NOTES TO CONSOLIDATED FINANCIAL STATEMENTS (UNAUDITED)
June 30, 1996
NOTE (1) - BASIS OF PRESENTATION
The consolidated financial statements include the accounts of First Cherokee
Bancshares, Inc. (the "Company") and its wholly-owned subsidiary, First National
Bank of Cherokee (the "Bank"). All significant accounts have been eliminated in
consolidation. Certain prior period amounts have been reclassified to conform
with current year presentation.
The accompanying unaudited interim consolidated financial statements reflect all
adjustments which, in the opinion of management, are necessary to present fairly
the Company's financial position as of June 30, 1996, and the results of its
operations and its cash flows for the six-month period then ended. All such
adjustments are normal and recurring in nature. The financial statements
included herein should be read in conjunction with the consolidated financial
statements and the notes thereto and the report of independent accountants
included in the Company's 1995 Annual Report on Form 10-KSB.
NOTE (2) - NET EARNINGS PER SHARE
Net earnings per share are based on the weighted average number of shares
outstanding during each year including consideration of stock options and stock
warrants, which represent common stock equivalents. It is assumed that all
dilutive common stock equivalents are exercised at the beginning of the year and
that the proceeds are used to purchase shares of the Company's common stock. The
average market price during each period is used to compute equivalent shares
assumed to be acquired for primary earnings per share, whereas period end prices
are used for fully diluted per share amounts. The resulting difference in the
calculation of primary and fully diluted earnings per share is due to the
application of the modified treasury stock method, which is applied in instances
in which dilutive common stock equivalents exceed 20% of the outstanding common
stock.
6
<PAGE>
ITEM 2. MANAGEMENT'S DISCUSSION AND ANALYSIS OF FINANCIAL CONDITION AND RESULTS
OF OPERATIONS FOR THE SIX MONTHS ENDED JUNE 30, 1996
The following narrative should be read in conjunction with the Company's
consolidated financial statements and the notes thereto.
FINANCIAL CONDITION
Assets of the Company decreased $2.2 million during the second quarter of 1996
as compared to an exceptional increase of $10.7 million during the second
quarter of 1995. The decrease is primarily due to a decrease in certificates
of deposit. The Company has been working toward increasing the percent of
noninterest-bearing deposits to total deposits in order to improve cost of funds
and, therefore, is allowing certain large rate-sensitive certificates to mature.
The Company also continued to be profitable, though not as profitable as in
prior quarters.
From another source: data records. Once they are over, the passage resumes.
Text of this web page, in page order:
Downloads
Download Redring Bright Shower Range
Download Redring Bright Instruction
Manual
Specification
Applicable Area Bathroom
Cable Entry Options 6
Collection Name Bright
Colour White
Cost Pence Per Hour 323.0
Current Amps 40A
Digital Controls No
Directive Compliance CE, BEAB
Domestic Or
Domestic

The average yield on earning assets for the first six months of
1996 decreased to 9.59% as compared to 10.46% for the first six months of 1995.
The decrease was due to a higher level of nonperforming loans in 1996 than 1995
as well as lower interest rates. Many of the Bank's loan products are tied to
the prime interest rate which is lower in 1996 than 1995. The average cost of
funds on interest-bearing deposits increased for the first two quarters of 1996
to 5.81%, as compared to 5.50% for the first two quarters of 1995, primarily as
a result of competition in the Bank's immediate market area. Consequently, the
net interest spread for the first two quarters of 1996 decreased to 3.78%
compared to 4.96% for the first two quarters of 1995.
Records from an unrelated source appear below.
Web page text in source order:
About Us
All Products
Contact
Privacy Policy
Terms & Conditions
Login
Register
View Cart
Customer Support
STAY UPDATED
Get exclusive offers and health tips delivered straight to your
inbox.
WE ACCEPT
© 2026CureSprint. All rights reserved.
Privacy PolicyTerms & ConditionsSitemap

Loans increased from $52.1 million at June 30, 1995 to $54.2 million at
December 31, 1995, and $54.9 million at June 30, 1996. Management anticipates
loan production will continue to increase during the remainder of the year.
The following table presents major classifications of loans at June 30, 1996:
<TABLE>
<CAPTION>
% of
Total
Total Loan
Loans Portfolio
----- ---------
<S> <C> <C>
Commercial $11,647,123 20.92%
SBA - unguaranteed 11,313,673 20.33%
Real estate - mortgage 21,154,079 38.01%
Real estate - construction 7,291,100 13.10%
Installment and other consumer 4,250,853 7.64%
----------- -------
Total loans 55,656,828 100.00%
Less: Allowance for loan losses (677,500)
-----------
Total net loans $54,979,328
</TABLE>
7
<PAGE>
Total deposits were $74.1 million at June 30, 1996 compared to $76.1 million at
December 31, 1995 and $71.0 million at June 30, 1995. As mentioned previously,
certain large rate-sensitive certificates of deposit are being allowed to mature
in order to improve the mix of deposits and cost of funds. Deposits are
projected to increase during the remainder of 1996.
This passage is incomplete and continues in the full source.